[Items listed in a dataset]
***
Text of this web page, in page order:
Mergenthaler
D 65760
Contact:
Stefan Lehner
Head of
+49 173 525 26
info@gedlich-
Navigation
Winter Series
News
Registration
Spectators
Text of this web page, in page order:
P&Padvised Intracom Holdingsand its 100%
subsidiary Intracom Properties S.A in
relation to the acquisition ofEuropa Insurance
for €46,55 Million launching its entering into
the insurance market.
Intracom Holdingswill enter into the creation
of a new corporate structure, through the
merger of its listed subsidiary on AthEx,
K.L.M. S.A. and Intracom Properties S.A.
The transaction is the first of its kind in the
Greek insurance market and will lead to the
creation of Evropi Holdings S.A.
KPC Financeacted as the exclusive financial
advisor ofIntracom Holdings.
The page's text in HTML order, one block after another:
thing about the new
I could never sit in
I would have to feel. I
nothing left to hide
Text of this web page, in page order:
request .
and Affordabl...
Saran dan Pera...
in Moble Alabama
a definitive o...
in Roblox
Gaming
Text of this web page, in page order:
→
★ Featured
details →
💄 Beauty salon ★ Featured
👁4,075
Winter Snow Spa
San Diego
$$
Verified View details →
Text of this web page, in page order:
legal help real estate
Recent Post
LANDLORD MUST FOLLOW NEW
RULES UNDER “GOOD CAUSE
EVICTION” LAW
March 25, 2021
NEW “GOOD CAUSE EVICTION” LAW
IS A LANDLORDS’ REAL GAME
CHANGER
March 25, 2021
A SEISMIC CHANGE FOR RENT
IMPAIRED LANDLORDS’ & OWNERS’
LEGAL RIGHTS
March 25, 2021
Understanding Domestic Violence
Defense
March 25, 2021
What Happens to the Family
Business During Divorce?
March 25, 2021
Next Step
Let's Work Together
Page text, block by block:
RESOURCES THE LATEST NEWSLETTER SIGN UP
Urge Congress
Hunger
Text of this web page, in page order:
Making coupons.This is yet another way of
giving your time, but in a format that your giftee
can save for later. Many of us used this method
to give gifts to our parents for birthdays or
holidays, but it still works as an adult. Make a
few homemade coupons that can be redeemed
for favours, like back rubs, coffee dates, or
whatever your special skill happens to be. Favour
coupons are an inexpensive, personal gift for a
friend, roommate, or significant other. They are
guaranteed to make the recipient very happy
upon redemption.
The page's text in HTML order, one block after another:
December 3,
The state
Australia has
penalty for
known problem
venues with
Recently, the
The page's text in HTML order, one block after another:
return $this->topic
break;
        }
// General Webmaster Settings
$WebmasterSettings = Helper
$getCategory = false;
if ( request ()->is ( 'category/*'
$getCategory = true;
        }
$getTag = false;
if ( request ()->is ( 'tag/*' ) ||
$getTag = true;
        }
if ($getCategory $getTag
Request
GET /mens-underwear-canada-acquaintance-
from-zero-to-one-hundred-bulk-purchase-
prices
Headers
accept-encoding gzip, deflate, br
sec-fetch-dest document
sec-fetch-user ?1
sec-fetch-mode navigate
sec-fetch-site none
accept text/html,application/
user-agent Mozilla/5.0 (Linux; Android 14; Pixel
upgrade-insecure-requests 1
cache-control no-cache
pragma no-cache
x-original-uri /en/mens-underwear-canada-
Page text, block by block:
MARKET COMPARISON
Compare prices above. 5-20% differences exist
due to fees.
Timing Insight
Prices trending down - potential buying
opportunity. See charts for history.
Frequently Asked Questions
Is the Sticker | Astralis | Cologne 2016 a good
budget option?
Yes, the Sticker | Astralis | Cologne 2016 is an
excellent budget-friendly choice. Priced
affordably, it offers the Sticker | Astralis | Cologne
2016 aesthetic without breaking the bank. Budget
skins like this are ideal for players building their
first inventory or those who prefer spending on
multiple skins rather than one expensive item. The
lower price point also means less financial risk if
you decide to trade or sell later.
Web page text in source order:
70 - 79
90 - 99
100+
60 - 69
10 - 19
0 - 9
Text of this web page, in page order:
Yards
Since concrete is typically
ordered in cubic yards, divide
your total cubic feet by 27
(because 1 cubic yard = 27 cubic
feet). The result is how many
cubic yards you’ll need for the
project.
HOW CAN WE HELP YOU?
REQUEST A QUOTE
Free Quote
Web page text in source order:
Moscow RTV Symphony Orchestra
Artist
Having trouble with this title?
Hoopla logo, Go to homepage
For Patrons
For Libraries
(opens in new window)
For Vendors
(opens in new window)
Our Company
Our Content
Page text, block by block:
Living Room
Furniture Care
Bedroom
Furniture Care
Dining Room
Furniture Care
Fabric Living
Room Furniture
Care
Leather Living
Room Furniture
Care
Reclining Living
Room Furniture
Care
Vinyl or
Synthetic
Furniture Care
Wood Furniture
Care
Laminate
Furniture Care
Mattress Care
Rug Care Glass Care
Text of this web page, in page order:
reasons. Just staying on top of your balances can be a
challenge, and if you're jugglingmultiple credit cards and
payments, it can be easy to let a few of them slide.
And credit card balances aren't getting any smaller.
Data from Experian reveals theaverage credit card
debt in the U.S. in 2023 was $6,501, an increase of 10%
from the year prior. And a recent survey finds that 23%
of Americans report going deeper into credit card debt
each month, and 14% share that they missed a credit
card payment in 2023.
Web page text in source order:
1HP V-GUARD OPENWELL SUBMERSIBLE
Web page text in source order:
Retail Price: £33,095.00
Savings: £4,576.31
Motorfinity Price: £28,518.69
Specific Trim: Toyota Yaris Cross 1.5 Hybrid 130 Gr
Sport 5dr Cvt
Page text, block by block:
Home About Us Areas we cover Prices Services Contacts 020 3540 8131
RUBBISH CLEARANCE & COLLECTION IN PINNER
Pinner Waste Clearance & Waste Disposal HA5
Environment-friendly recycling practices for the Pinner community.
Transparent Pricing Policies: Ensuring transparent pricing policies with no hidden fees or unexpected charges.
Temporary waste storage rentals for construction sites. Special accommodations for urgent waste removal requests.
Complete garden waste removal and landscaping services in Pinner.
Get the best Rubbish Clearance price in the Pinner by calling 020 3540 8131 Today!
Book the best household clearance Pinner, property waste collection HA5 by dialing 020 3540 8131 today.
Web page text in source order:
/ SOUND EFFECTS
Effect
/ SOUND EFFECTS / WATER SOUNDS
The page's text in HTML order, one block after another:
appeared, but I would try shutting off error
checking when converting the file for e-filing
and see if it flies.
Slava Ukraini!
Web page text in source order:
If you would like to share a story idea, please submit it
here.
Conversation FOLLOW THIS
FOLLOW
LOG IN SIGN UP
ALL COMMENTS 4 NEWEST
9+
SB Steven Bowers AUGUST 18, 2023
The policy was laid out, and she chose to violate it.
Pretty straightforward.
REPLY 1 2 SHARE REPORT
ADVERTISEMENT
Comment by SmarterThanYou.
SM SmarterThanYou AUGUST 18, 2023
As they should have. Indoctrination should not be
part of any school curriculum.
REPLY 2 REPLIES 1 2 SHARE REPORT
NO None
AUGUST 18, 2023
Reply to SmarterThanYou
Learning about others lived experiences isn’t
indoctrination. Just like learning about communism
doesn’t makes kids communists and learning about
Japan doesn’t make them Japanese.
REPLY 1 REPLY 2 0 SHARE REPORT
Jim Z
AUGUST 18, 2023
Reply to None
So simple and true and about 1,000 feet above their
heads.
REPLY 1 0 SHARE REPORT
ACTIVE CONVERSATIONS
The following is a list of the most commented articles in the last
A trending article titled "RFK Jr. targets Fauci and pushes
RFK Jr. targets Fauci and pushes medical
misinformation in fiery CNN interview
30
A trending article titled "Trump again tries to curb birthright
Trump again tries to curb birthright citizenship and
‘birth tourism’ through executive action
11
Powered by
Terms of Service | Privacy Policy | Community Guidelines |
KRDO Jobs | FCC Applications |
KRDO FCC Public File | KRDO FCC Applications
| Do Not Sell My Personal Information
***
■ **WHAT IS EXPECTED**
Please repeat every record above word for word.

■ **YOUR RESPONSE**
Text of this web page, in page order:
Mergenthaler
D 65760
Contact:
Stefan Lehner
Head of
+49 173 525 26
info@gedlich-
Navigation
Winter Series
News
Registration
Spectators
Text of this web page, in page order:
P&Padvised Intracom Holdingsand its 100%
subsidiary Intracom Properties S.A in
relation to the acquisition ofEuropa Insurance
for €46,55 Million launching its entering into
the insurance market.
Intracom Holdingswill enter into the creation
of a new corporate structure, through the
merger of its listed subsidiary on AthEx,
K.L.M. S.A. and Intracom Properties S.A.
The transaction is the first of its kind in the
Greek insurance market and will lead to the
creation of Evropi Holdings S.A.
KPC Financeacted as the exclusive financial
advisor ofIntracom Holdings.
The page's text in HTML order, one block after another:
thing about the new
I could never sit in
I would have to feel. I
nothing left to hide
Text of this web page, in page order:
request .
and Affordabl...
Saran dan Pera...
in Moble Alabama
a definitive o...
in Roblox
Gaming
Text of this web page, in page order:
→
★ Featured
details →
💄 Beauty salon ★ Featured
👁4,075
Winter Snow Spa
San Diego
$$
Verified View details →
Text of this web page, in page order:
legal help real estate
Recent Post
LANDLORD MUST FOLLOW NEW
RULES UNDER “GOOD CAUSE
EVICTION” LAW
March 25, 2021
NEW “GOOD CAUSE EVICTION” LAW
IS A LANDLORDS’ REAL GAME
CHANGER
March 25, 2021
A SEISMIC CHANGE FOR RENT
IMPAIRED LANDLORDS’ & OWNERS’
LEGAL RIGHTS
March 25, 2021
Understanding Domestic Violence
Defense
March 25, 2021
What Happens to the Family
Business During Divorce?
March 25, 2021
Next Step
Let's Work Together
Page text, block by block:
RESOURCES THE LATEST NEWSLETTER SIGN UP
Urge Congress
Hunger
Text of this web page, in page order:
Making coupons.This is yet another way of
giving your time, but in a format that your giftee
can save for later. Many of us used this method
to give gifts to our parents for birthdays or
holidays, but it still works as an adult. Make a
few homemade coupons that can be redeemed
for favours, like back rubs, coffee dates, or
whatever your special skill happens to be. Favour
coupons are an inexpensive, personal gift for a
friend, roommate, or significant other. They are
guaranteed to make the recipient very happy
upon redemption.
The page's text in HTML order, one block after another:
December 3,
The state
Australia has
penalty for
known problem
venues with
Recently, the
The page's text in HTML order, one block after another:
return $this->topic
break;
        }
// General Webmaster Settings
$WebmasterSettings = Helper
$getCategory = false;
if ( request ()->is ( 'category/*'
$getCategory = true;
        }
$getTag = false;
if ( request ()->is ( 'tag/*' ) ||
$getTag = true;
        }
if ($getCategory $getTag
Request
GET /mens-underwear-canada-acquaintance-
from-zero-to-one-hundred-bulk-purchase-
prices
Headers
accept-encoding gzip, deflate, br
sec-fetch-dest document
sec-fetch-user ?1
sec-fetch-mode navigate
sec-fetch-site none
accept text/html,application/
user-agent Mozilla/5.0 (Linux; Android 14; Pixel
upgrade-insecure-requests 1
cache-control no-cache
pragma no-cache
x-original-uri /en/mens-underwear-canada-
Page text, block by block:
MARKET COMPARISON
Compare prices above. 5-20% differences exist
due to fees.
Timing Insight
Prices trending down - potential buying
opportunity. See charts for history.
Frequently Asked Questions
Is the Sticker | Astralis | Cologne 2016 a good
budget option?
Yes, the Sticker | Astralis | Cologne 2016 is an
excellent budget-friendly choice. Priced
affordably, it offers the Sticker | Astralis | Cologne
2016 aesthetic without breaking the bank. Budget
skins like this are ideal for players building their
first inventory or those who prefer spending on
multiple skins rather than one expensive item. The
lower price point also means less financial risk if
you decide to trade or sell later.
Web page text in source order:
70 - 79
90 - 99
100+
60 - 69
10 - 19
0 - 9
Text of this web page, in page order:
Yards
Since concrete is typically
ordered in cubic yards, divide
your total cubic feet by 27
(because 1 cubic yard = 27 cubic
feet). The result is how many
cubic yards you’ll need for the
project.
HOW CAN WE HELP YOU?
REQUEST A QUOTE
Free Quote
Web page text in source order:
Moscow RTV Symphony Orchestra
Artist
Having trouble with this title?
Hoopla logo, Go to homepage
For Patrons
For Libraries
(opens in new window)
For Vendors
(opens in new window)
Our Company
Our Content
Page text, block by block:
Living Room
Furniture Care
Bedroom
Furniture Care
Dining Room
Furniture Care
Fabric Living
Room Furniture
Care
Leather Living
Room Furniture
Care
Reclining Living
Room Furniture
Care
Vinyl or
Synthetic
Furniture Care
Wood Furniture
Care
Laminate
Furniture Care
Mattress Care
Rug Care Glass Care
Text of this web page, in page order:
reasons. Just staying on top of your balances can be a
challenge, and if you're jugglingmultiple credit cards and
payments, it can be easy to let a few of them slide.
And credit card balances aren't getting any smaller.
Data from Experian reveals theaverage credit card
debt in the U.S. in 2023 was $6,501, an increase of 10%
from the year prior. And a recent survey finds that 23%
of Americans report going deeper into credit card debt
each month, and 14% share that they missed a credit
card payment in 2023.
Web page text in source order:
1HP V-GUARD OPENWELL SUBMERSIBLE
Web page text in source order:
Retail Price: £33,095.00
Savings: £4,576.31
Motorfinity Price: £28,518.69
Specific Trim: Toyota Yaris Cross 1.5 Hybrid 130 Gr
Sport 5dr Cvt
Page text, block by block:
Home About Us Areas we cover Prices Services Contacts 020 3540 8131
RUBBISH CLEARANCE & COLLECTION IN PINNER
Pinner Waste Clearance & Waste Disposal HA5
Environment-friendly recycling practices for the Pinner community.
Transparent Pricing Policies: Ensuring transparent pricing policies with no hidden fees or unexpected charges.
Temporary waste storage rentals for construction sites. Special accommodations for urgent waste removal requests.
Complete garden waste removal and landscaping services in Pinner.
Get the best Rubbish Clearance price in the Pinner by calling 020 3540 8131 Today!
Book the best household clearance Pinner, property waste collection HA5 by dialing 020 3540 8131 today.
Web page text in source order:
/ SOUND EFFECTS
Effect
/ SOUND EFFECTS / WATER SOUNDS
The page's text in HTML order, one block after another:
appeared, but I would try shutting off error
checking when converting the file for e-filing
and see if it flies.
Slava Ukraini!
Web page text in source order:
If you would like to share a story idea, please submit it
here.
Conversation FOLLOW THIS
FOLLOW
LOG IN SIGN UP
ALL COMMENTS 4 NEWEST
9+
SB Steven Bowers AUGUST 18, 2023
The policy was laid out, and she chose to violate it.
Pretty straightforward.
REPLY 1 2 SHARE REPORT
ADVERTISEMENT
Comment by SmarterThanYou.
SM SmarterThanYou AUGUST 18, 2023
As they should have. Indoctrination should not be
part of any school curriculum.
REPLY 2 REPLIES 1 2 SHARE REPORT
NO None
AUGUST 18, 2023
Reply to SmarterThanYou
Learning about others lived experiences isn’t
indoctrination. Just like learning about communism
doesn’t makes kids communists and learning about
Japan doesn’t make them Japanese.
REPLY 1 REPLY 2 0 SHARE REPORT
Jim Z
AUGUST 18, 2023
Reply to None
So simple and true and about 1,000 feet above their
heads.
REPLY 1 0 SHARE REPORT
ACTIVE CONVERSATIONS
The following is a list of the most commented articles in the last
A trending article titled "RFK Jr. targets Fauci and pushes
RFK Jr. targets Fauci and pushes medical
misinformation in fiery CNN interview
30
A trending article titled "Trump again tries to curb birthright
Trump again tries to curb birthright citizenship and
‘birth tourism’ through executive action
11
Powered by
Terms of Service | Privacy Policy | Community Guidelines |
KRDO Jobs | FCC Applications |
KRDO FCC Public File | KRDO FCC Applications
| Do Not Sell My Personal Information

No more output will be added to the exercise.